## EXERCISE DETAILS
Report each line of the records below that uses the word "Gold".

## RECORDS SUPPLIED

········

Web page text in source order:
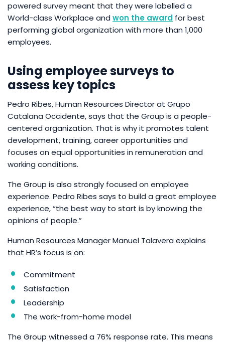
powered survey meant that they were labelled a
World-class Workplace and won the award for best
performing global organization with more than 1,000
employees.
Using employee surveys to
assess key topics
Pedro Ribes, Human Resources Director at Grupo
Catalana Occidente, says that the Group is a people-
centered organization. That is why it promotes talent
development, training, career opportunities and
focuses on equal opportunities in remuneration and
working conditions.
The Group is also strongly focused on employee
experience. Pedro Ribes says to build a great employee
experience, “the best way to start is by knowing the
opinions of people.”
Human Resources Manager Manuel Talavera explains
that HR’s focus is on:
Commitment
Satisfaction
Leadership
The work-from-home model
The Group witnessed a 76% response rate. This means
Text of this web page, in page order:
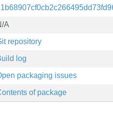
A
repository
log
packaging issues
of package
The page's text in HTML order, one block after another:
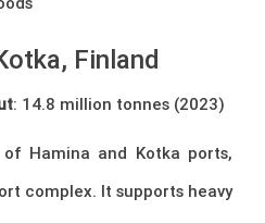
Finland
: 14.8 million tonnes (2023)
Hamina and Kotka ports,
complex. It supports heavy
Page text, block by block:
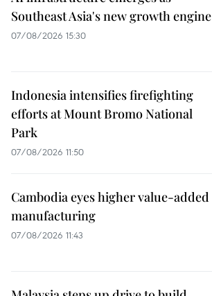
Southeast Asia's new growth engine
07/08/2026 15:30
Indonesia intensifies firefighting
efforts at Mount Bromo National
Park
07/08/2026 11:50
Cambodia eyes higher value-added
manufacturing
07/08/2026 11:43
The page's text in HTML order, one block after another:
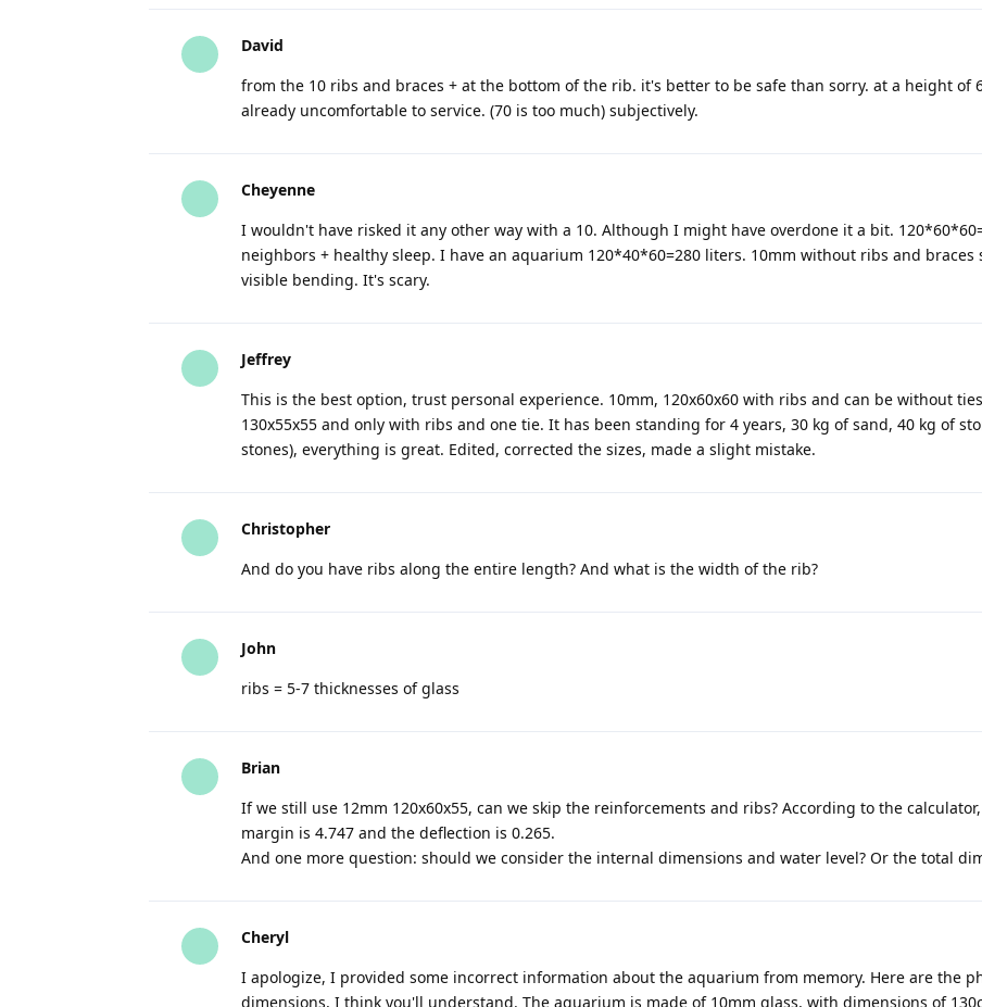
David
from the 10 ribs and braces + at the bottom of the rib. it's better to be safe than sorry. at a height of
already uncomfortable to service. (70 is too much) subjectively.
Cheyenne
I wouldn't have risked it any other way with a 10. Although I might have overdone it a bit.
neighbors + healthy sleep. I have an aquarium 120*40*60=280 liters. 10mm without ribs and braces
visible bending. It's scary.
Jeffrey
This is the best option, trust personal experience. 10mm, 120x60x60 with ribs and can be without
130x55x55 and only with ribs and one tie. It has been standing for 4 years, 30 kg of sand, 40 kg of
stones), everything is great. Edited, corrected the sizes, made a slight mistake.
Christopher
And do you have ribs along the entire length? And what is the width of the rib?
John
ribs = 5-7 thicknesses of glass
Brian
If we still use 12mm 120x60x55, can we skip the reinforcements and ribs? According to the
margin is 4.747 and the deflection is 0.265.
And one more question: should we consider the internal dimensions and water level? Or the total
Cheryl
I apologize, I provided some incorrect information about the aquarium from memory. Here are the
dimensions, I think you'll understand. The aquarium is made of 10mm glass, with dimensions of
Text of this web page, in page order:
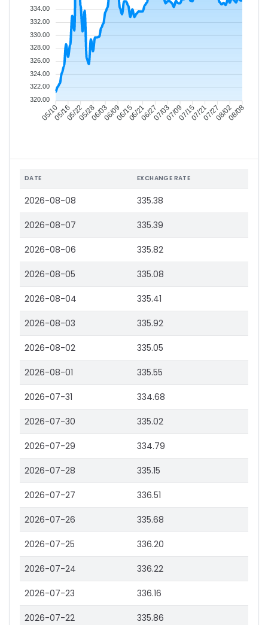
05/1005/1605/2205/2806/0306/0906/1506/2106/2707/0307/0907/1507/2107/2708/0208/08
334.00
332.00
330.00
328.00
326.00
324.00
322.00
320.00
DATE EXCHANGE RATE
2026-08-08 335.38
2026-08-07 335.39
2026-08-06 335.82
2026-08-05 335.08
2026-08-04 335.41
2026-08-03 335.92
2026-08-02 335.05
2026-08-01 335.55
2026-07-31 334.68
2026-07-30 335.02
2026-07-29 334.79
2026-07-28 335.15
2026-07-27 336.51
2026-07-26 335.68
2026-07-25 336.20
2026-07-24 336.22
2026-07-23 336.16
2026-07-22 335.86
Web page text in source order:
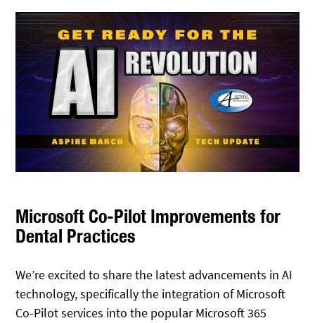
Microsoft Co-Pilot Improvements for
Dental Practices
We’re excited to share the latest advancements in AI
technology, specifically the integration of Microsoft
Co-Pilot services into the popular Microsoft 365
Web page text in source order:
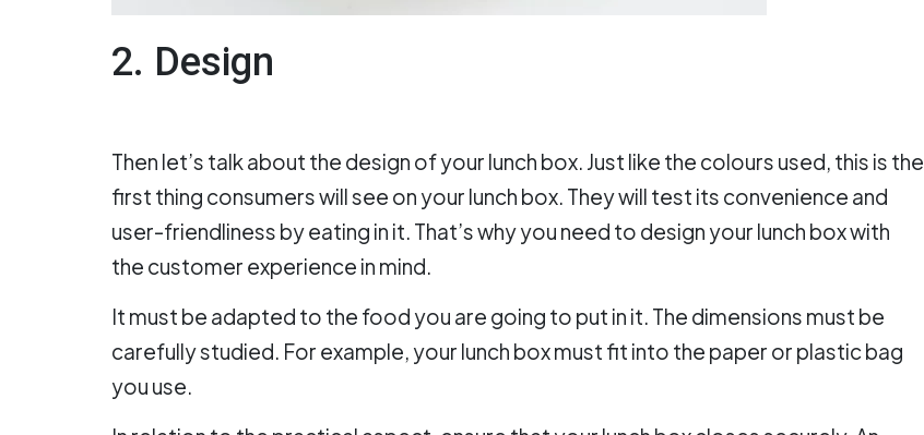
2. Design
Then let’s talk about the design of your lunch box. Just like the colours used, this is the
first thing consumers will see on your lunch box. They will test its convenience and
user-friendliness by eating in it. That’s why you need to design your lunch box with
the customer experience in mind.
It must be adapted to the food you are going to put in it. The dimensions must be
carefully studied. For example, your lunch box must fit into the paper or plastic bag
you use.
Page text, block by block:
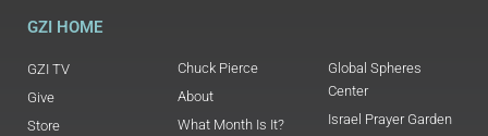
GZI HOME
GZI TV
Give
Store
Chuck Pierce
About
What Month Is It?
Global Spheres
Center
Israel Prayer Garden
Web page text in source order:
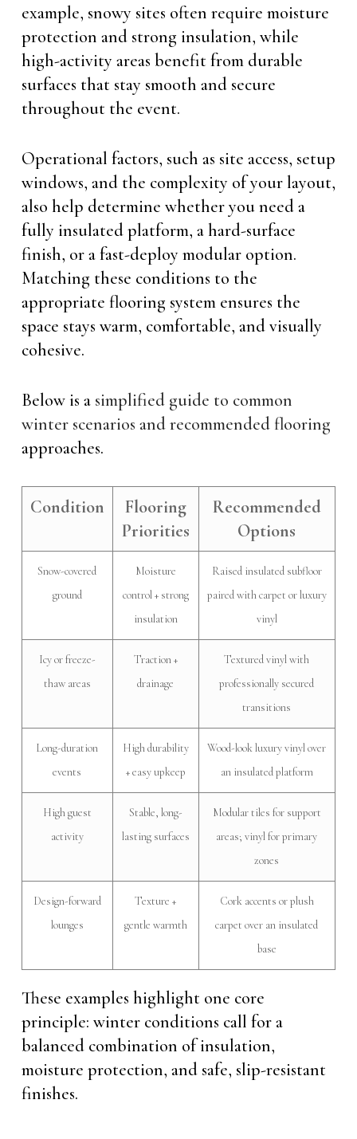
example, snowy sites often require moisture
protection and strong insulation, while
high-activity areas benefit from durable
surfaces that stay smooth and secure
throughout the event.
Operational factors, such as site access, setup
windows, and the complexity of your layout,
also help determine whether you need a
fully insulated platform, a hard-surface
finish, or a fast-deploy modular option.
Matching these conditions to the
appropriate flooring system ensures the
space stays warm, comfortable, and visually
cohesive.
Below is a simplified guide to common
winter scenarios and recommended flooring
approaches.
Condition
Flooring
Priorities
Recommended
Options
Snow-covered
ground
Moisture
control + strong
insulation
Raised insulated subfloor
paired with carpet or luxury
vinyl
Icy or freeze-
thaw areas
Traction +
drainage
Textured vinyl with
professionally secured
transitions
Long-duration
events
High durability
+ easy upkeep
Wood-look luxury vinyl over
an insulated platform
High guest
activity
Stable, long-
lasting surfaces
Modular tiles for support
areas; vinyl for primary
zones
Design-forward
lounges
Texture +
gentle warmth
Cork accents or plush
carpet over an insulated
base
These examples highlight one core
principle: winter conditions call for a
balanced combination of insulation,
moisture protection, and safe, slip-resistant
finishes.
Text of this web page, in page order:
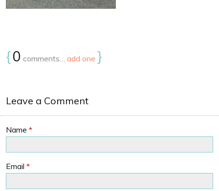
{0 comments… add one }
Leave a Comment
Name *
Email *
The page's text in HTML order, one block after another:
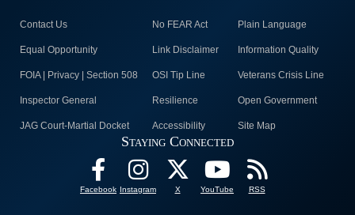
Contact Us No FEAR Act Plain Language
Equal Opportunity Link Disclaimer Information Quality
FOIA | Privacy | Section 508 OSI Tip Line Veterans Crisis Line
Inspector General Resilience Open Government
JAG Court-Martial Docket Accessibility Site Map
Staying Connected
Facebook Instagram X YouTube RSS
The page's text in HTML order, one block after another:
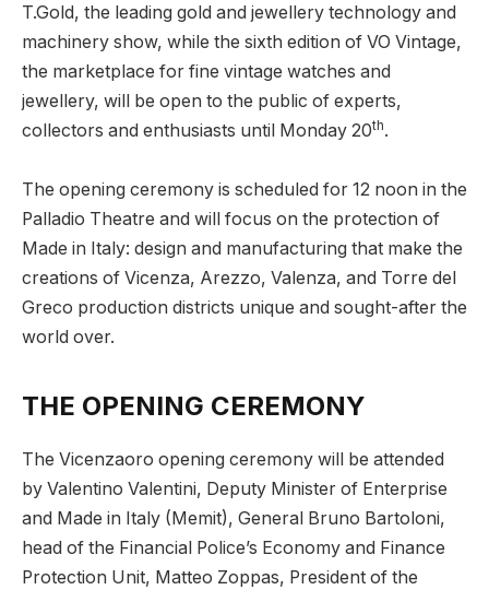
T.Gold, the leading gold and jewellery technology and
machinery show, while the sixth edition of VO Vintage,
the marketplace for fine vintage watches and
jewellery, will be open to the public of experts,
collectors and enthusiasts until Monday 20th.
The opening ceremony is scheduled for 12 noon in the
Palladio Theatre and will focus on the protection of
Made in Italy: design and manufacturing that make the
creations of Vicenza, Arezzo, Valenza, and Torre del
Greco production districts unique and sought-after the
world over.
THE OPENING CEREMONY
The Vicenzaoro opening ceremony will be attended
by Valentino Valentini, Deputy Minister of Enterprise
and Made in Italy (Memit), General Bruno Bartoloni,
head of the Financial Police’s Economy and Finance
Protection Unit, Matteo Zoppas, President of the
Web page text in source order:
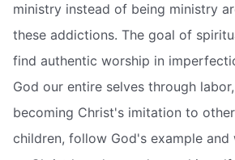
ministry instead of being ministry
these addictions. The goal of
find authentic worship in
God our entire selves through
becoming Christ's imitation to
children, follow God's example and
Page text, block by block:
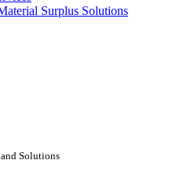
Surplus Solutions
Solutions
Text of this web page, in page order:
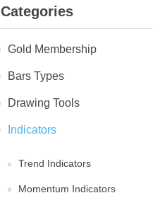
Categories
Gold Membership
Bars Types
Drawing Tools
Indicators
Trend Indicators
Momentum Indicators
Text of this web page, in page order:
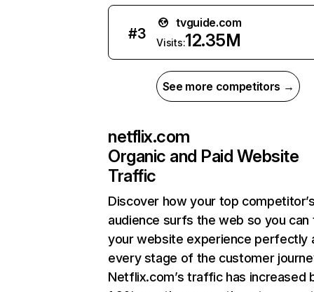
#3
tvguide.com
Visits:12.35M
See more competitors →
netflix.com
Organic and Paid Website
Traffic
Discover how your top
audience surfs the web so you can
your website experience perfectly
every stage of the customer
Netflix.com’s traffic has increased
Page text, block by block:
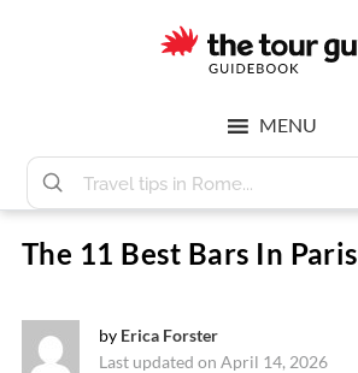
Tour
Guy
MENU
The 11 Best Bars In Paris
by Erica Forster
Last updated on April 14, 2026
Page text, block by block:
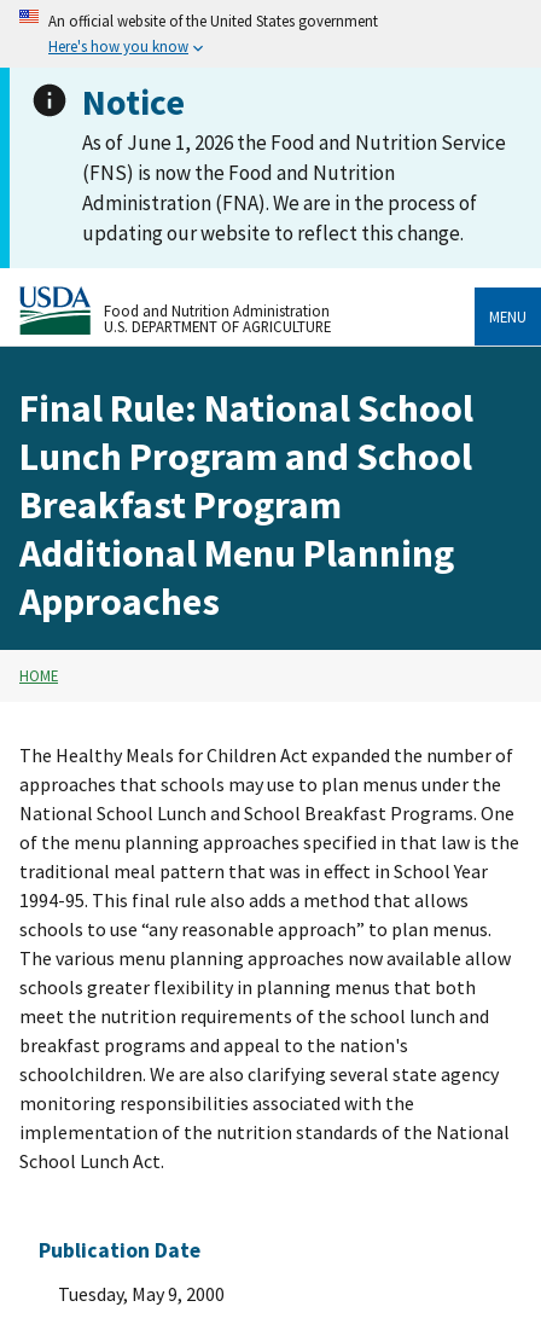
An official website of the United States government
Here's how you know
Notice
As of June 1, 2026 the Food and Nutrition Service
(FNS) is now the Food and Nutrition
Administration (FNA). We are in the process of
updating our website to reflect this change.
Food and Nutrition Administration
U.S. DEPARTMENT OF AGRICULTURE
MENU
Final Rule: National School
Lunch Program and School
Breakfast Program
Additional Menu Planning
Approaches
HOME
Publication Date
Tuesday, May 9, 2000
The Healthy Meals for Children Act expanded the number of
approaches that schools may use to plan menus under the
National School Lunch and School Breakfast Programs. One
of the menu planning approaches specified in that law is the
traditional meal pattern that was in effect in School Year
1994-95. This final rule also adds a method that allows
schools to use “any reasonable approach” to plan menus.
The various menu planning approaches now available allow
schools greater flexibility in planning menus that both
meet the nutrition requirements of the school lunch and
breakfast programs and appeal to the nation's
schoolchildren. We are also clarifying several state agency
monitoring responsibilities associated with the
implementation of the nutrition standards of the National
School Lunch Act.
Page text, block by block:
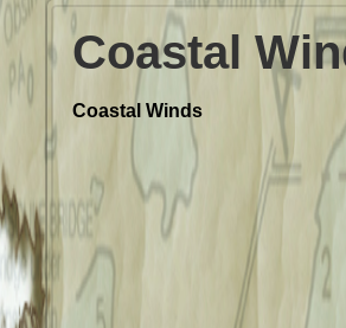
Coastal
Coastal Winds
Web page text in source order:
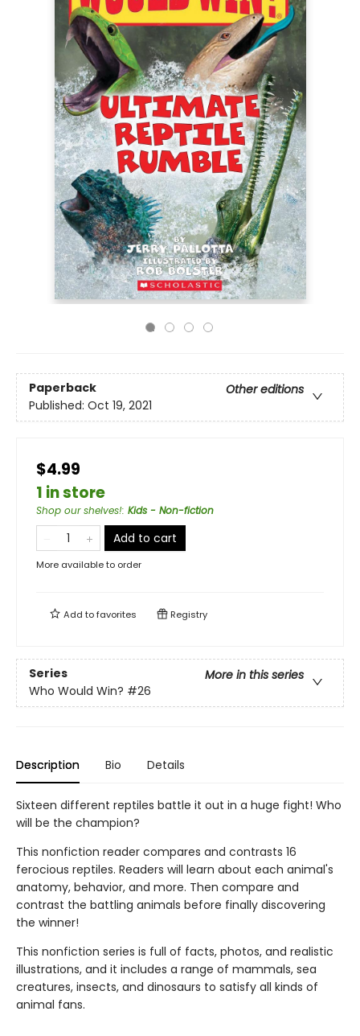
Paperback
Other editions
Published: Oct 19, 2021
$4.99
1 in store
Shop our shelves!: Kids - Non-fiction
Add to cart
More available to order
Add tofavorites Registry
Series
More in this series
Who Would Win? #26
Description Bio Details
Sixteen different reptiles battle it out in a huge fight! Who
will be the champion?
This nonfiction reader compares and contrasts 16
ferocious reptiles. Readers will learn about each animal's
anatomy, behavior, and more. Then compare and
contrast the battling animals before finally discovering
the winner!
This nonfiction series is full of facts, photos, and realistic
illustrations, and it includes a range of mammals, sea
creatures, insects, and dinosaurs to satisfy all kinds of
animal fans.
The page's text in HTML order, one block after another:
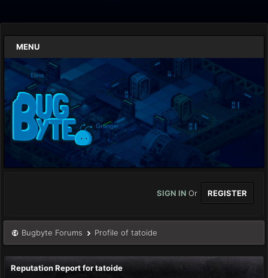
MENU
SIGN IN Or REGISTER
Bugbyte Forums Profile of tatoide
Reputation Report for tatoide
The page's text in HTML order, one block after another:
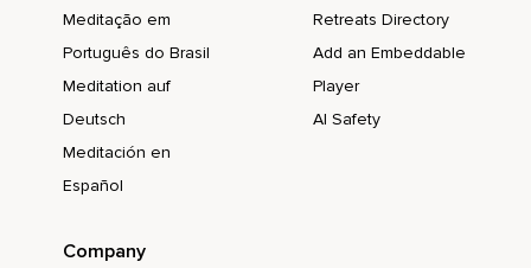
Meditação em
Português do Brasil
Meditation auf
Deutsch
Meditación en
Español
Retreats Directory
Add an Embeddable
Player
AI Safety
Company
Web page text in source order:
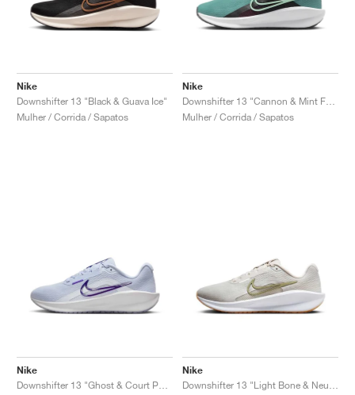
Nike
Downshifter 13 "Black & Guava Ice"
Mulher / Corrida / Sapatos
Nike
Mulher / Corrida / Sapatos
Nike
Nike
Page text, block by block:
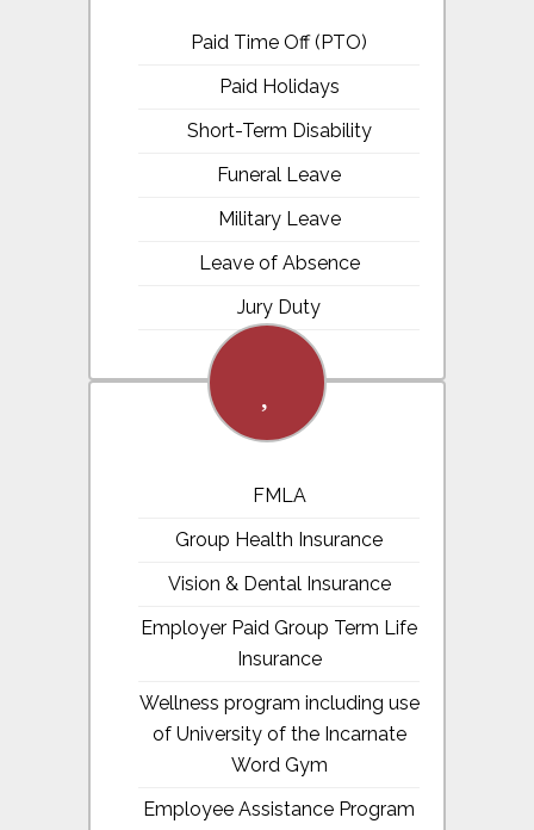
calendar
Paid Time Off (PTO)
Paid Holidays
Short-Term Disability
Funeral Leave
Military Leave
Leave of Absence
Jury Duty
fa-
heart
FMLA
Group Health Insurance
Vision & Dental Insurance
Employer Paid Group Term Life
Insurance
Wellness program including use
of University of the Incarnate
Word Gym
Employee Assistance Program
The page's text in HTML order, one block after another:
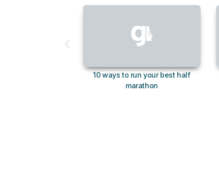
10 ways to run your best half
marathon

········

## SOLUTION TO THE PROBLEM
T.Gold, the leading gold and jewellery technology and
Gold Membership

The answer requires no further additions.